これにより、たとえば譲渡所得が2,500万円であった場合は控除後ゼロとなり、譲渡所得税・住民税・復興特別税の3つの税金は支払う必要がなくなります。
ただし、次の4つの条件に当てはまっていることが必要です。
- 日本国内の自分が住んでいる家屋を売ること、または住まなくなった日から3年を経過する日の属する年の12月31日までに売ること
- 売った年の前年および前々年にこの特例を受けていないこと
- 売った家屋や敷地についてマイホームの買換えや交換の特例などほかの特例を受けていないこと。
- 親子や夫婦など特別の関係がある人に対して売ったものでないこと
夫婦共有のマンションであれば2人分使える
この3,000万円特別控除は、マンションを複数人で所有していた場合、各所有者それぞれが利用できることが特徴です。
たとえば、夫婦2人で所有していたマンションを売却して6,000万円の譲渡所得があった場合、夫婦それぞれの譲渡所得は3,000万円ずつになります。
そして、それぞれが3,000万円特別控除を利用できるため、最終的な譲渡所得はゼロとなり譲渡所得税・住民税・復興特別税は発生しません。
夫婦や兄弟姉妹などで共有しているマンションを売却する場合は、所有者全員でこの制度を忘れずに利用しましょう。
売却にかかる税金と節税対策を理解して売却益を多く残そう
マンションを売却したときにかかる税金は、譲渡所得税・住民税・復興特別所得税・登録免許税・印紙税・消費税の6つです。

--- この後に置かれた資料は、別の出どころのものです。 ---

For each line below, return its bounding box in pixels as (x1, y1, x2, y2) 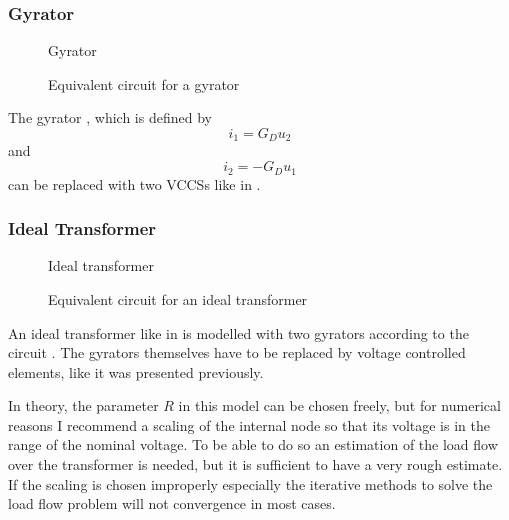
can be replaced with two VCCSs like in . (8, 173, 261, 194)
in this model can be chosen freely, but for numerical (178, 395, 501, 416)
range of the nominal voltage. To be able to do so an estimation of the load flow (8, 434, 498, 455)
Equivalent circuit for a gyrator (48, 73, 240, 94)
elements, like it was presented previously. (8, 361, 264, 382)
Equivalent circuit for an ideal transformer (48, 288, 308, 309)
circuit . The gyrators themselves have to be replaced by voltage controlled (8, 342, 466, 363)
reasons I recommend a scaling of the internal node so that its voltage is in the (8, 414, 490, 435)
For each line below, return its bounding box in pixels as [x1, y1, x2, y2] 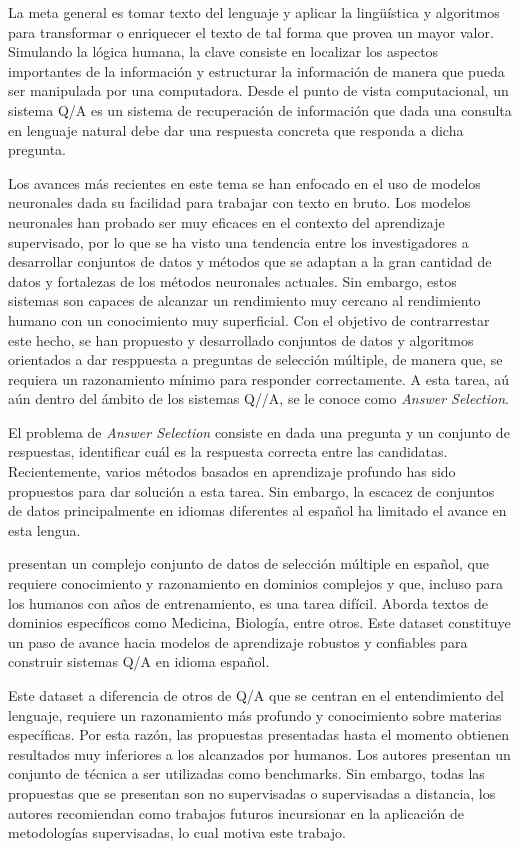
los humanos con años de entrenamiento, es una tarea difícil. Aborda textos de [8, 592, 488, 613]
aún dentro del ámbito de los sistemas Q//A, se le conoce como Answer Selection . [8, 388, 509, 409]
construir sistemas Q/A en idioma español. [8, 651, 270, 672]
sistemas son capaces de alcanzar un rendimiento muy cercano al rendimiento [8, 290, 481, 311]
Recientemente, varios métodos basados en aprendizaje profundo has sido [8, 461, 456, 482]
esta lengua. [8, 519, 81, 540]
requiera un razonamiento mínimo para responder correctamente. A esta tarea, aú [8, 368, 509, 389]
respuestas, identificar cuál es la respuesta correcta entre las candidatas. [8, 441, 448, 462]
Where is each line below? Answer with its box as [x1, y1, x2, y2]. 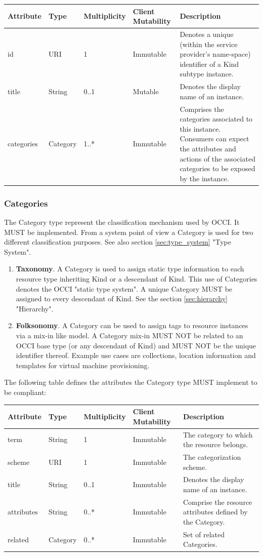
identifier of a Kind [180, 58, 239, 69]
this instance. [180, 123, 221, 134]
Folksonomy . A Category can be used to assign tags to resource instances [16, 320, 248, 331]
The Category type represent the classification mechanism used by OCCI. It [4, 217, 240, 227]
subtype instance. [180, 68, 234, 79]
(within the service [180, 38, 238, 49]
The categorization [183, 451, 241, 462]
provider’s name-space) [180, 49, 251, 59]
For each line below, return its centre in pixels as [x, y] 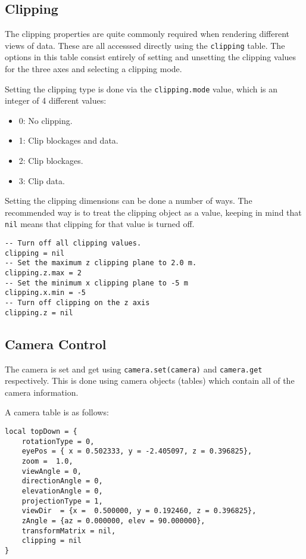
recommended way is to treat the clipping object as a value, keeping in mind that [153, 212]
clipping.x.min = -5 [46, 293]
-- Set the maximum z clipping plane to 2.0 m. [101, 263]
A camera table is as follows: [57, 412]
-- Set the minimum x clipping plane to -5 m [96, 283]
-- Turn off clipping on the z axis [77, 303]
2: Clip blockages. [51, 161]
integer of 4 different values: [56, 100]
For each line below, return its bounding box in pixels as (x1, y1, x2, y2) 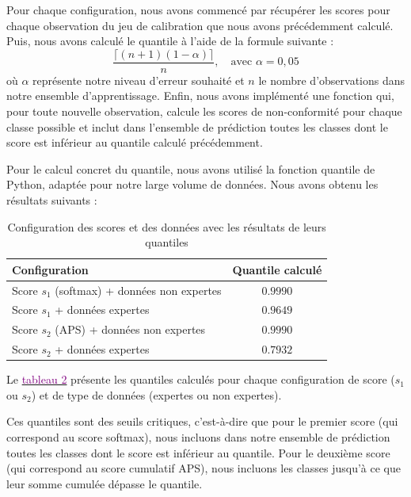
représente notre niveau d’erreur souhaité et (32, 71, 245, 88)
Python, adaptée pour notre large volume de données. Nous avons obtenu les (6, 176, 379, 193)
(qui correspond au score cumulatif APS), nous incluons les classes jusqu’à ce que (6, 460, 401, 476)
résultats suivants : (6, 192, 97, 208)
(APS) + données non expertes (55, 321, 206, 338)
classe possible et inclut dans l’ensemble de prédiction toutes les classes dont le (6, 118, 388, 135)
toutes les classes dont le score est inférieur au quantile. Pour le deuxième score (6, 444, 390, 461)
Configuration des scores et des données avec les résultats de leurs (7, 218, 326, 235)
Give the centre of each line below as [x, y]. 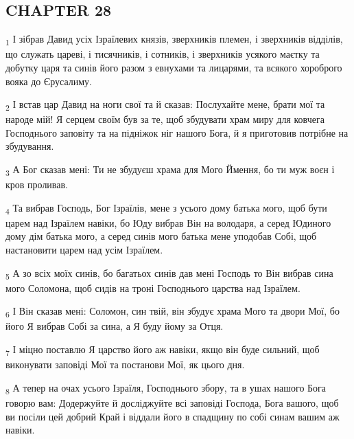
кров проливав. [37, 184]
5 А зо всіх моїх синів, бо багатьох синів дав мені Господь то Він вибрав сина [169, 273]
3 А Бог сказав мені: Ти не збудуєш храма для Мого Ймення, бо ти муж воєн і [170, 170]
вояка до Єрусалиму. [49, 81]
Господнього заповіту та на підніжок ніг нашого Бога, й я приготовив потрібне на [177, 132]
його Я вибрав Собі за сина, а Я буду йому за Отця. [115, 326]
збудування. [30, 146]
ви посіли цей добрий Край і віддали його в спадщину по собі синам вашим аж [173, 416]
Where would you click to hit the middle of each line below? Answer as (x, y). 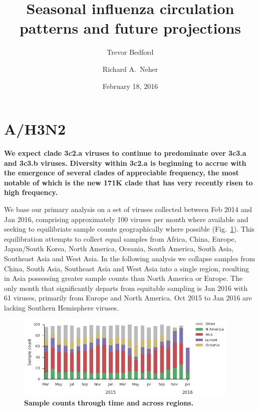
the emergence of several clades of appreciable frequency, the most (121, 173)
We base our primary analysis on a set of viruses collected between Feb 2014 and (128, 209)
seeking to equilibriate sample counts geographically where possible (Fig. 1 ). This (129, 229)
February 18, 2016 (130, 86)
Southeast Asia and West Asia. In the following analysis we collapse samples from (129, 258)
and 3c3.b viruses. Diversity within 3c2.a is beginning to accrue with (125, 163)
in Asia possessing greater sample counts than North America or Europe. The (123, 278)
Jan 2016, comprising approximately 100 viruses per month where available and (126, 219)
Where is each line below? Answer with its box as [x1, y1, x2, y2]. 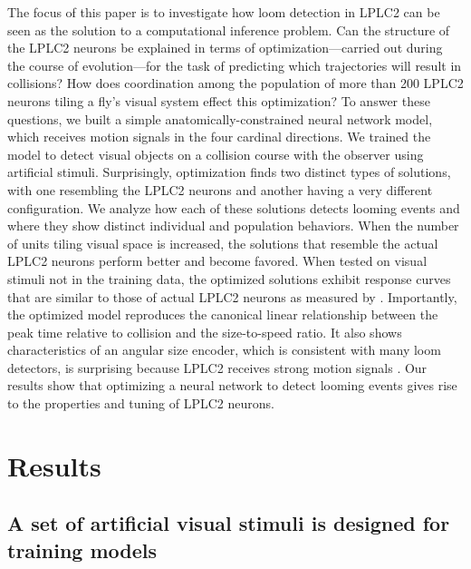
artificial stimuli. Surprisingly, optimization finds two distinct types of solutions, [7, 162, 451, 181]
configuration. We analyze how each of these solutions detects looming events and [7, 198, 460, 217]
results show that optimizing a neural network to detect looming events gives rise [7, 376, 457, 395]
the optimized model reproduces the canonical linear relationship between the [7, 305, 438, 324]
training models [7, 535, 158, 564]
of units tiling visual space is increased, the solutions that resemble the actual [7, 233, 438, 252]
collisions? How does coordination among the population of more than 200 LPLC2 [7, 74, 464, 93]
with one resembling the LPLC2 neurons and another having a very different [7, 180, 433, 199]
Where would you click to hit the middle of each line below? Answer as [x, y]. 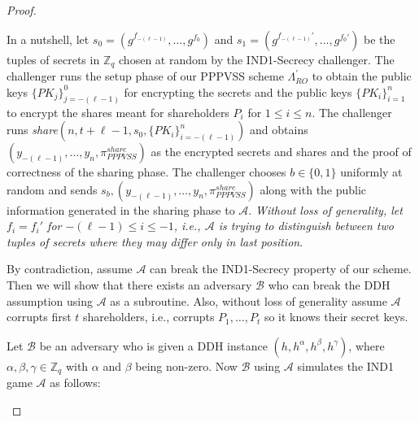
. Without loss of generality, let [325, 209]
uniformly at [371, 172]
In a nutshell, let [48, 39]
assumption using [50, 300]
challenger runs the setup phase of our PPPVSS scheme [145, 76]
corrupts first [39, 317]
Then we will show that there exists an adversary [129, 285]
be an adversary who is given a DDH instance [153, 345]
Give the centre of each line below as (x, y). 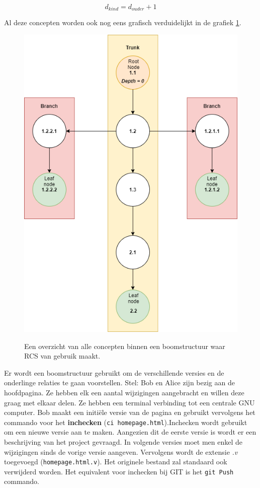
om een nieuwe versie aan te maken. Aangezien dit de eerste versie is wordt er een (130, 432)
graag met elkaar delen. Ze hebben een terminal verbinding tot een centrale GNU (129, 402)
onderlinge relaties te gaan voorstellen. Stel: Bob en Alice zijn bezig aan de (119, 382)
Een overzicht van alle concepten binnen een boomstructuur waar (125, 346)
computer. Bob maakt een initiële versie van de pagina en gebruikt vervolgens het (130, 412)
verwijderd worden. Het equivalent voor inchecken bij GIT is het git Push (119, 471)
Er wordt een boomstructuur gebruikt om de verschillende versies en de (114, 372)
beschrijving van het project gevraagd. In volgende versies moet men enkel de (123, 441)

このうち、譲渡所得税・住民税・復興特別所得税は売却によって利益が発生したときだけかかるもので、「マイホームを売ったときの軽減税率の特例」や「マイホームを売ったときの3,000万円の特別控除の特例」などを利用すれば、大幅に節税できます。
大切な我が家を売却したお金をできるだけ多く残すためにも、使える節税対策はしっかりと利用しましょう。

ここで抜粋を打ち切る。